Since the nodal method can calculate the eigenvalue and the node-averaged power distribution in a reactor core accurately with much smaller computation time than the finite difference method, it becomes a powerful tool for nuclear fuel management study. However, the nodal method cannot give any ifformation of the flux distribution in a node. Therefore, dehomogenization is necessary for obtaining such information after a global reactor core analysis using a nodal method. The flux distribution, equivalently the power distribution, in a node is required to deplete the fuel in the node and thus to calculate node-homogenized group constants for the node which are essential for the global calculation using a nodal method.
Various schemes had been studied for reconstructing local flux distribution from the node-averaged quantities obtained by the global reactor core calculation using a nodal method. Most common scheme is to approximate the local flux distribution in a node as the flux distribution obtained by the node calculation for the node-homogenized group constants with multiplying by so called a form function. First, the mode of the form function is assumed such as quadratic, sinuous or exponential mode. Then, the unknown coefficients of the form function are determined using the node-averaged quantities obtained of two by the global core calculation using the nodal method. The success of this method depends highly on the choice of appropriate mode for the form function since the most resulting error in the reconstructed local flux depends on the mode.

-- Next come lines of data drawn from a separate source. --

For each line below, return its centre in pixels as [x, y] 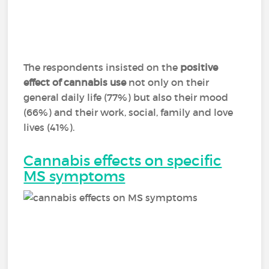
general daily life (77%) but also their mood [126, 97]
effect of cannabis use [76, 82]
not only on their [169, 82]
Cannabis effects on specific [123, 161]
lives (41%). [49, 127]
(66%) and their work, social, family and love [128, 112]
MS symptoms [74, 176]
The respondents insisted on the [102, 67]
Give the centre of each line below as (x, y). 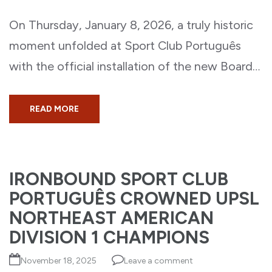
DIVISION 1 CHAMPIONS (109, 237)
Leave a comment (158, 261)
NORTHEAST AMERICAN (111, 218)
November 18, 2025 (59, 261)
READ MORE (54, 109)
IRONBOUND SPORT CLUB (119, 179)
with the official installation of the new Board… (134, 66)
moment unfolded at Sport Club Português (125, 46)
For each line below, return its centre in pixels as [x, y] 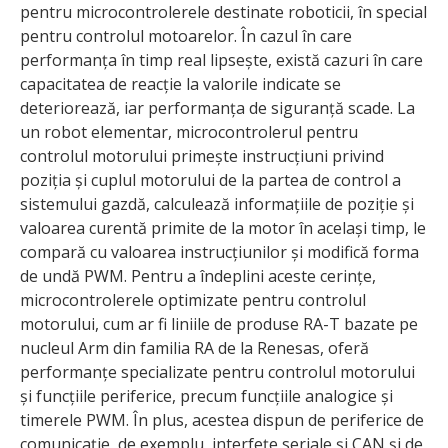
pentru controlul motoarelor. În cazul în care [186, 35]
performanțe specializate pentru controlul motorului [217, 371]
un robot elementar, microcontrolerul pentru [189, 131]
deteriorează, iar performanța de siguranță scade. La [217, 107]
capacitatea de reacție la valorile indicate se [180, 83]
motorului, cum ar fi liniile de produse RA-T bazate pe [219, 323]
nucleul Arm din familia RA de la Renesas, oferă [194, 347]
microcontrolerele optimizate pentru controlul [193, 299]
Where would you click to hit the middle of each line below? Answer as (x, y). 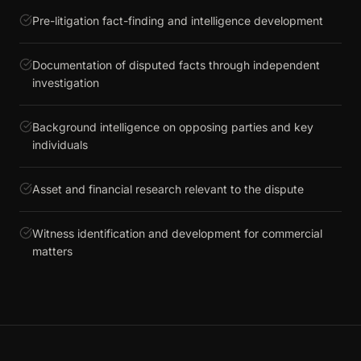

To eliminate the difficulty in choosing an appropriate mode of form function for reconstructing local flux distribution in a node and to improve the accuracy of the reconstruction, a new method has been developed through this study. The new method is to interpolate the flux distribution on the surfaces of nodes in the reactor core and then to solve the diffusion equation for a node of interest using the flux distribution on the surfaces of the node as a boundary condition. It is proved in this thesis that this new method can successfully reconstruct the flux distribution in a node from the node-averaged values obtained by a reactor core calculation using a nodal method.
본 논문의 목적은 원자로 해석을 위해 소격격자 계산으로부터 관심있는 집합체별 중성자속 분포를 구하는 것이다.
본 논문에서는 집합체별 유한 차분 계산으로 균질화 상수를 구했으며 ADF/AXS 를 이용한 소격격자 계산이 UDF/AXS 계산보다 유효함을 예시 하였다.
이를 토대로 몇개의 Benchmark Problem 에서의 집합체별 중성자속 분포를 계산하였는데, 먼저 고전적인 계산 방법으로서 Form Function을 이용한 방법과 본 논문에서 새로이 개발한 방법의 결과를 비교하였다. 이 새로운 방법이 중성자속 분포의 정확도 면에서 기존의 방법보다 월등히 우수함을 보였다.